§ **What is required**:
Word for word, restate the data that follows, omitting the images.

§ **Dataset excerpt**:
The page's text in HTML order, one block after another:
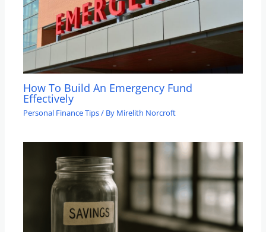
How To Build An Emergency Fund
Effectively
Personal Finance Tips/ By Mirelith Norcroft

§ **Task answer**:
The page's text in HTML order, one block after another:
How To Build An Emergency Fund
Effectively
Personal Finance Tips/ By Mirelith Norcroft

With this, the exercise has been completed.